Terraform is used to manage all our infrastructure in Data currently. It’s used to deploy and schedule the invocation of our cloud functions, specify our scheduled queries, manage our secrets, define our data transfer jobs from Cloud Storage and S3, and even to define certain schemas that are used for ingestion into the data warehouse.
Adopting Terraform has been a game changer for us at Freetrade. In the early days of the Warehouse, our focus on speed and agility meant that we would configure many ingestions and transformations directly through the BigQuery UI. But overtime, those manual configurations became difficult to maintain and search for.

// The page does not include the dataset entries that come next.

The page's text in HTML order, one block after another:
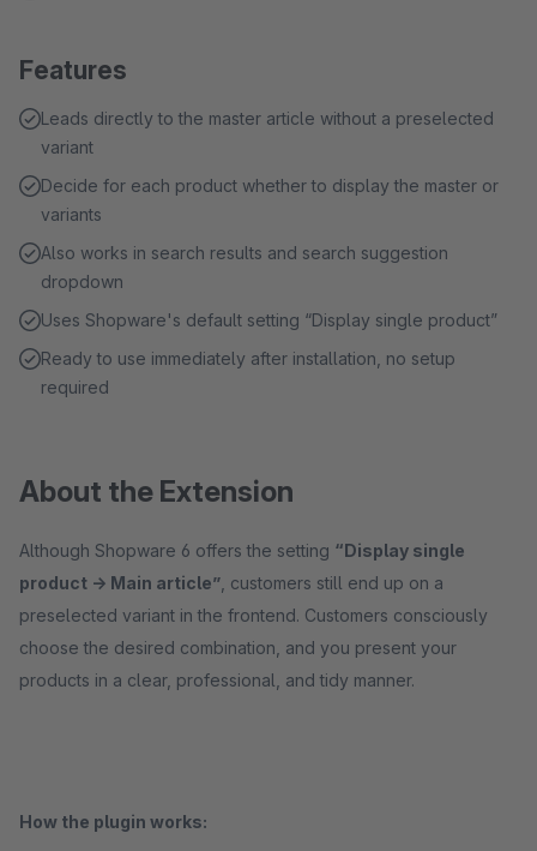
Features
Leads directly to the master article without a preselected
variant
Decide for each product whether to display the master or
variants
Also works in search results and search suggestion
dropdown
Uses Shopware's default setting “Display single product”
Ready to use immediately after installation, no setup
required
About the Extension
Although Shopware 6 offers the setting “Display single
product -> Main article” , customers still end up on a
preselected variant in the frontend. Customers consciously
choose the desired combination, and you present your
products in a clear, professional, and tidy manner.
How the plugin works:
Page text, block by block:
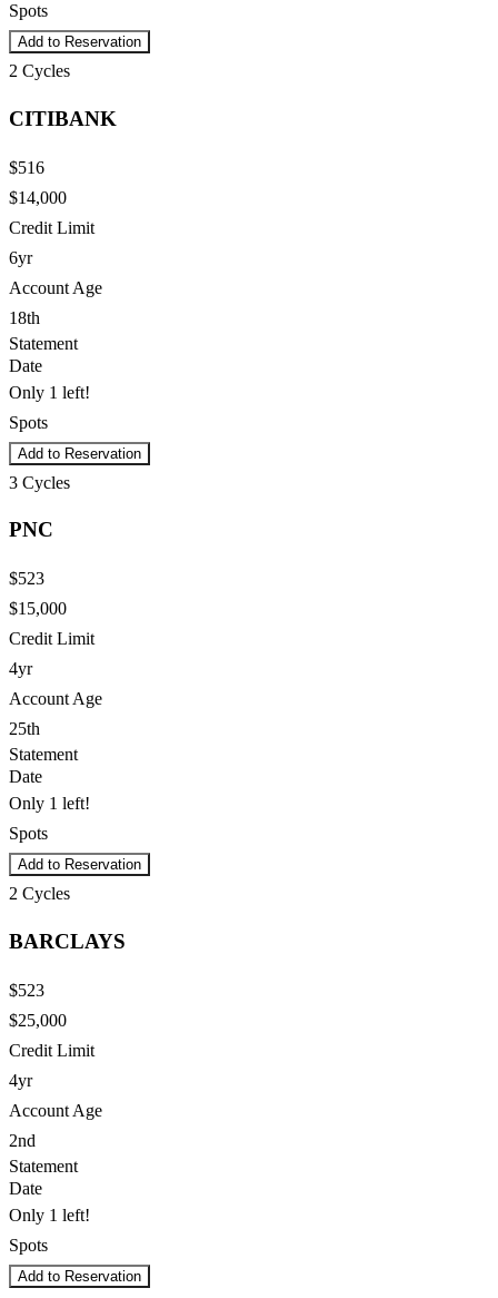
Spots
Add to Reservation
2 Cycles
CITIBANK
$516
$14,000
Credit Limit
6yr
Account Age
18th
Statement
Date
Only 1 left!
Spots
Add to Reservation
3 Cycles
PNC
$523
$15,000
Credit Limit
4yr
Account Age
25th
Statement
Date
Only 1 left!
Spots
Add to Reservation
2 Cycles
BARCLAYS
$523
$25,000
Credit Limit
4yr
Account Age
2nd
Statement
Date
Only 1 left!
Spots
Add to Reservation
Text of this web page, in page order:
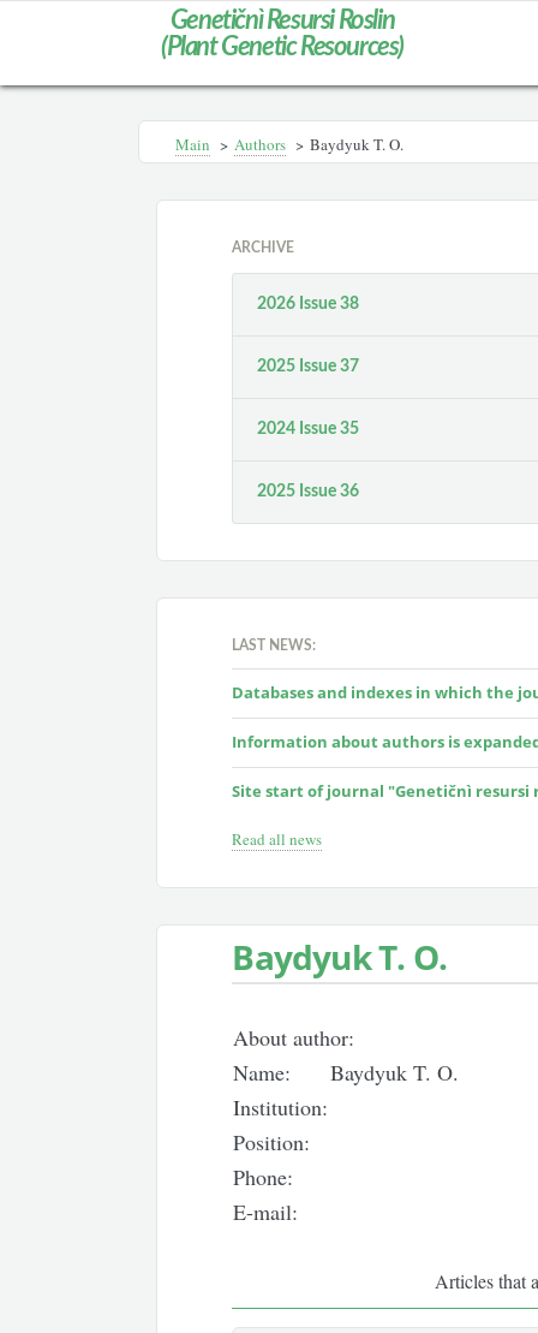
Genetičnì Resursi Roslin
(Plant Genetic Resources)
Main > Authors > Baydyuk T. O.
ARCHIVE
2026 Issue 38
2025 Issue 37
2024 Issue 35
2025 Issue 36
LAST NEWS:
Databases and indexes in which the
Information about authors is
Site start of journal "Genetičnì resursi
Read all news
Baydyuk T. O.
About author:
Name:
Baydyuk T. O.
Institution:
Position:
Phone:
E-mail:
Articles that
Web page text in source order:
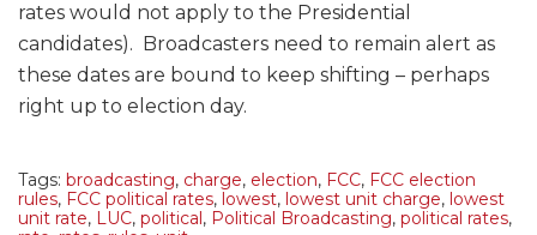
rates would not apply to the Presidential
candidates). Broadcasters need to remain alert as
these dates are bound to keep shifting – perhaps
right up to election day.
Tags: broadcasting, charge, election, FCC, FCC election
rules, FCC political rates, lowest, lowest unit charge, lowest
unit rate, LUC, political , Political Broadcasting, political rates,
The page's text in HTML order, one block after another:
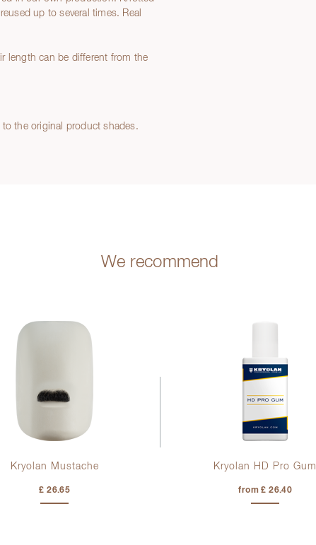
up to several times. Real
length can be different from the
the original product shades.
We recommend
Kryolan Mustache
£ 26.65
Kryolan HD Pro Gum
from £ 26.40
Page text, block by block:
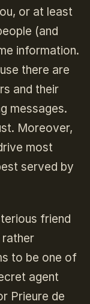
or at least
(and
information.
there are
and their
messages.
Moreover,
most
served by
friend
rather
to be one of
agent
Prieure de

Now, all of our infrastructure is specified in one place and rolling out a new environment for testing purposes is a matter of executing a handful of commands at the CLI. In fact, once you become familiar with Terraform, and have codified your common patterns in modules, configuring a new ingestion or transformation job becomes much quicker than fiddling with all those dropdowns and text inputs in the UI. You’ll never look back.
This has been a whistle stop tour of Data’s infrastructure and tooling at Freetrade currently. We can’t say it’s been an entirely smooth journey to arrive at this point; there were some hard lessons learned along the way but the flexibility and scalability afforded by our technology choices have made the journey to this point much easier than it might otherwise have been.
Future posts will go into more detail on the approaches we take to modelling that data and how we organise the data function at Freetrade. But hopefully this has given you an indication of the exciting work we do here in the Data function at Freetrade.